▸ **Task to complete**
Everything from the line containing "Limited [230, 149]" to the last line of the listing below should be restated exactly, both ends included, with nothing added and the pictures omitted.

▸ **Data for review**
________

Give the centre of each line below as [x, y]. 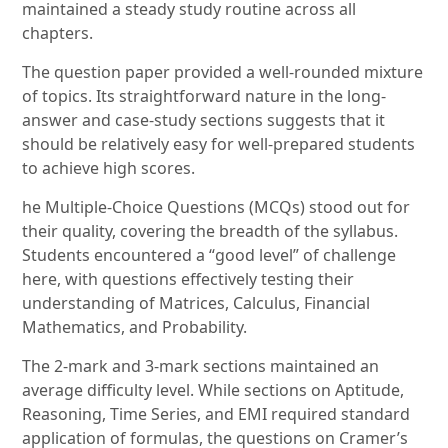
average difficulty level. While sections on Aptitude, [213, 390]
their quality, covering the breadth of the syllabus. [210, 231]
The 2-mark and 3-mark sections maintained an [201, 366]
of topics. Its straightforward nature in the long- [204, 96]
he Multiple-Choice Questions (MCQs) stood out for [216, 207]
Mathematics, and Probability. [135, 327]
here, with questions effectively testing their [188, 279]
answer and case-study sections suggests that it [204, 120]
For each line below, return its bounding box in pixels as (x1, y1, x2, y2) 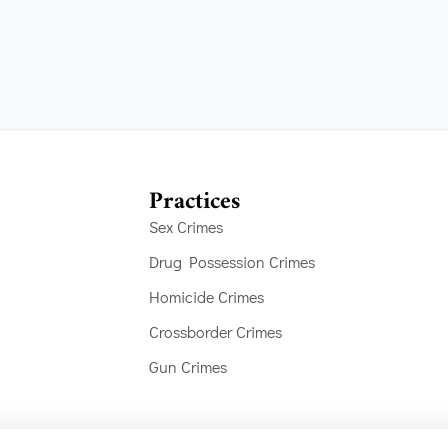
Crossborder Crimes (149, 321, 283, 342)
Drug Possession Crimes (149, 251, 316, 272)
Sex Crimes (149, 216, 224, 237)
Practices (149, 181, 241, 223)
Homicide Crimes (149, 286, 265, 307)
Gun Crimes (149, 356, 228, 377)
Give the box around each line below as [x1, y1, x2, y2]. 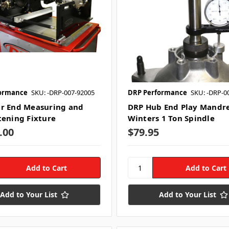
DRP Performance [127, 87, 187, 97]
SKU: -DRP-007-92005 [31, 87, 95, 97]
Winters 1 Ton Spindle [127, 112, 215, 123]
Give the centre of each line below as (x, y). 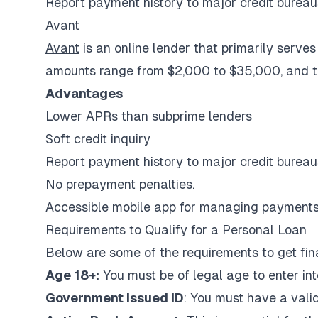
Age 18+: (72, 275)
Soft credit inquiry (98, 139)
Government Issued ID (114, 298)
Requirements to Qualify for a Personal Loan (176, 230)
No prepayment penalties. (122, 184)
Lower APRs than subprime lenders (149, 116)
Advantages (84, 93)
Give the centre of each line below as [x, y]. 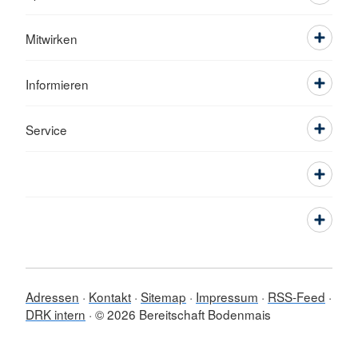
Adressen [52, 297]
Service [46, 130]
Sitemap [163, 297]
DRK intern [56, 314]
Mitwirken [52, 39]
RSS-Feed [296, 297]
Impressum [227, 297]
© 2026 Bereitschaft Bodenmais [183, 314]
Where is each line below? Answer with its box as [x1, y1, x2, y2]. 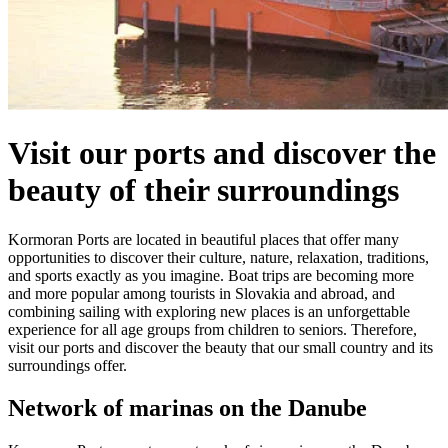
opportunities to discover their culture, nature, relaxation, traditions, [8, 248, 429, 266]
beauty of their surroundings [8, 172, 399, 209]
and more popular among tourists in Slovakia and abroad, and [8, 284, 395, 302]
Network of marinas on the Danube [8, 394, 367, 421]
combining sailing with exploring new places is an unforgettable [8, 302, 410, 320]
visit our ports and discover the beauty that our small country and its [8, 338, 433, 356]
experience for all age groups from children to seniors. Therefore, [8, 320, 417, 338]
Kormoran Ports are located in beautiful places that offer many [8, 230, 399, 248]
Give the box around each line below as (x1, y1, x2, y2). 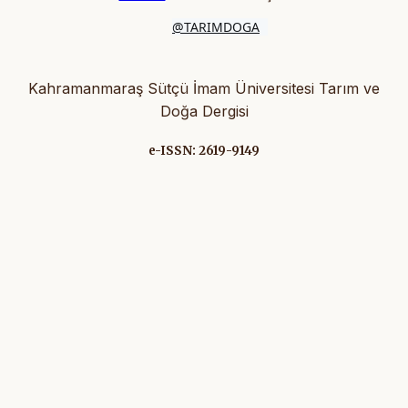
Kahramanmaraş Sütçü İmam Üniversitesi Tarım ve (28, 79, 380, 98)
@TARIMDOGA (172, 18, 260, 36)
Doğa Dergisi (159, 102, 249, 121)
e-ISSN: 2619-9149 (148, 143, 260, 159)
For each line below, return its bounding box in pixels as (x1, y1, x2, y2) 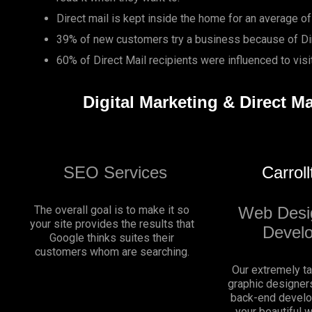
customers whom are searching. (34, 244, 189, 258)
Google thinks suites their (49, 231, 175, 244)
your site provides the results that (29, 217, 194, 231)
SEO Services (63, 162, 168, 182)
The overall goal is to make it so (34, 203, 190, 217)
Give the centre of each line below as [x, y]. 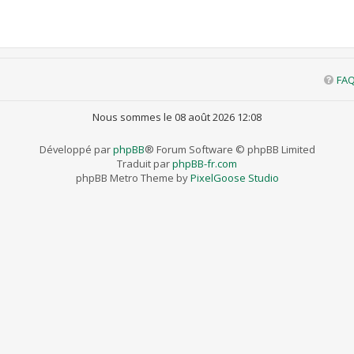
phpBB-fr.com [205, 164]
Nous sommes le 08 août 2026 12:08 [177, 117]
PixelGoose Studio [234, 178]
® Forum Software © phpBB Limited [230, 149]
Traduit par [145, 164]
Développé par [76, 149]
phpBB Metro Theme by [133, 178]
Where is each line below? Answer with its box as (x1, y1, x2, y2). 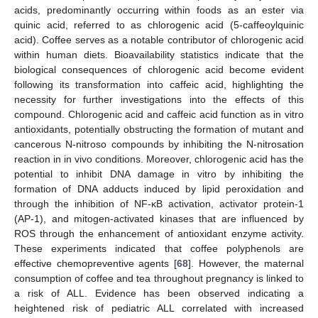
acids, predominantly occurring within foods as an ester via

________

▸ **Answer to the exercise**
® Forum Software © phpBB Limited [230, 149]
Traduit par [145, 164]
Développé par [76, 149]
phpBB Metro Theme by [133, 178]
Where is each line below? Answer with its box as (x1, y1, x2, y2). 
acids, predominantly occurring within foods as an ester via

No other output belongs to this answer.